TASK TO COMPLETE :: Every line with "recoverSys" in it must be copied from the data.

[Extracted records]
══════

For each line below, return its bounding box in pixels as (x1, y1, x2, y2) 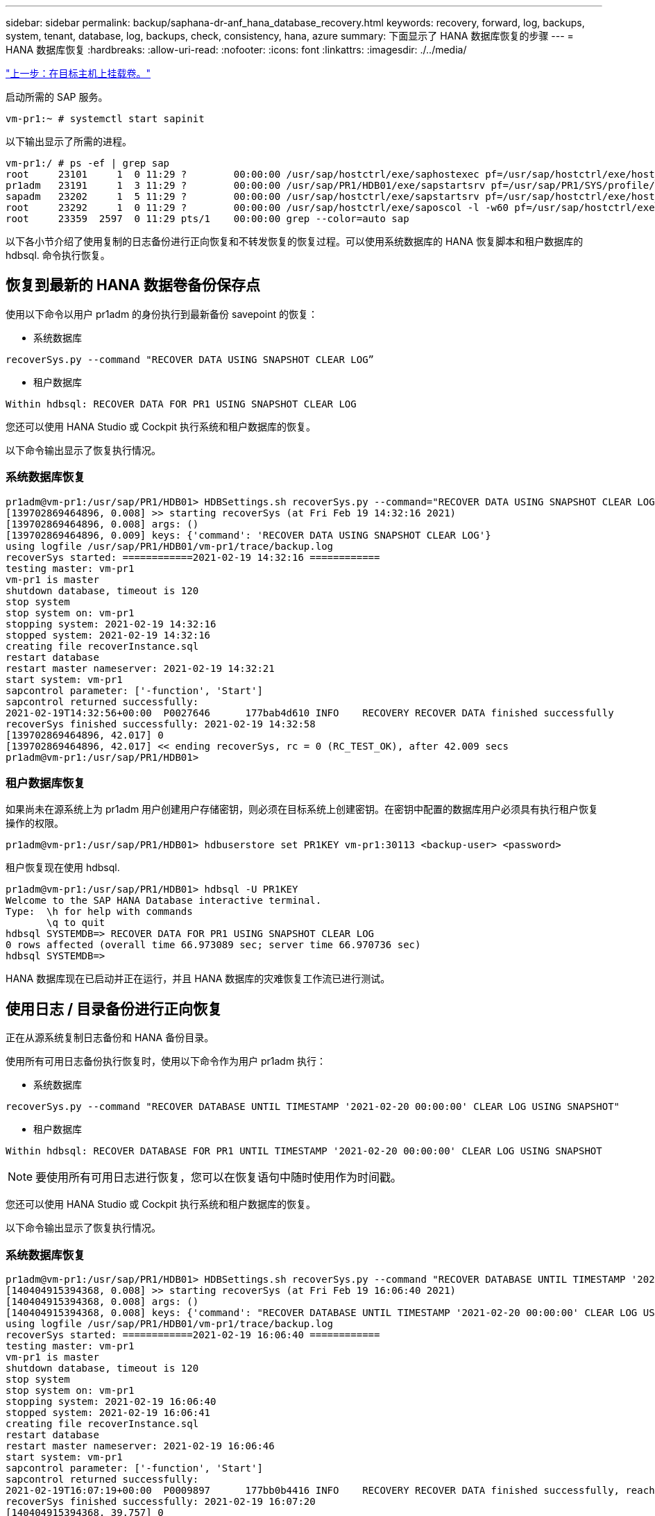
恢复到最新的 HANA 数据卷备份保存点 (6, 276, 260, 294)
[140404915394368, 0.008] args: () (6, 1295, 199, 1307)
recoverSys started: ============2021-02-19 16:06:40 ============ (6, 1329, 380, 1340)
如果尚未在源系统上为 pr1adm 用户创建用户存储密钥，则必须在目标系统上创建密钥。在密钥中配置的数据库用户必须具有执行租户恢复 (6, 803, 599, 816)
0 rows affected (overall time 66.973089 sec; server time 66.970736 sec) (6, 939, 421, 951)
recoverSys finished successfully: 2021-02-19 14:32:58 (6, 718, 316, 730)
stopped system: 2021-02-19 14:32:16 (6, 629, 211, 641)
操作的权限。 (6, 817, 64, 829)

══════

EXERCISE ANSWER ::
recoverSys started: ============2021-02-19 16:06:40 ============ (6, 1329, 380, 1340)
recoverSys finished successfully: 2021-02-19 14:32:58 (6, 718, 316, 730)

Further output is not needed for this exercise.